### Task goal:
Find every line in the records that holds the string "funds". Copy each one.

=== Section Start ===

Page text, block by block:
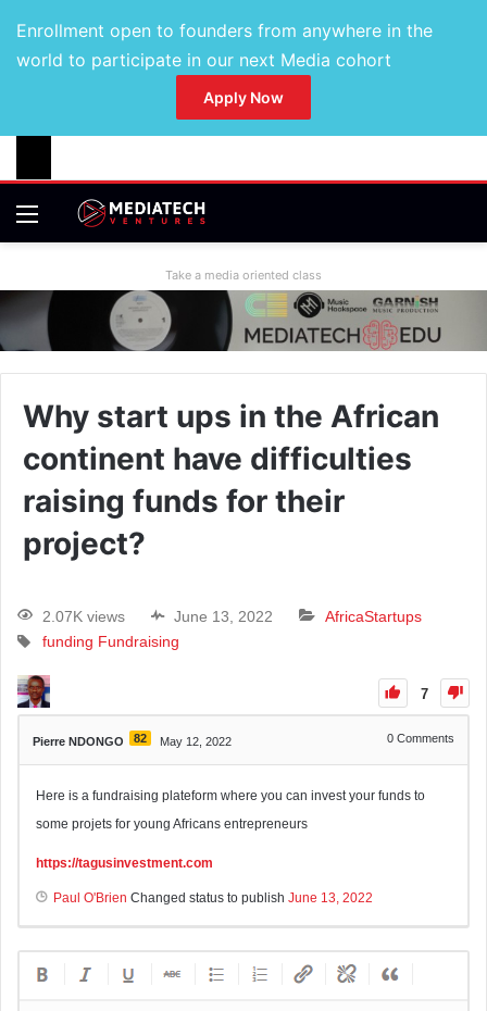
Enrollment open to founders from anywhere in the
world to participate in our next Media cohort
Apply Now
Take a media oriented class
Why start ups in the African
continent have difficulties
raising funds for their
project?
2.07K views June 13, 2022 AfricaStartups
funding Fundraising
7
Pierre NDONGO 82 May 12, 2022 0 Comments
Here is a fundraising plateform where you can invest your funds to
some projets for young Africans entrepreneurs
https://tagusinvestment.com
Paul O'Brien Changed status to publish June 13, 2022

=== Section End ===

### Output for this exercise:
raising funds for their
Here is a fundraising plateform where you can invest your funds to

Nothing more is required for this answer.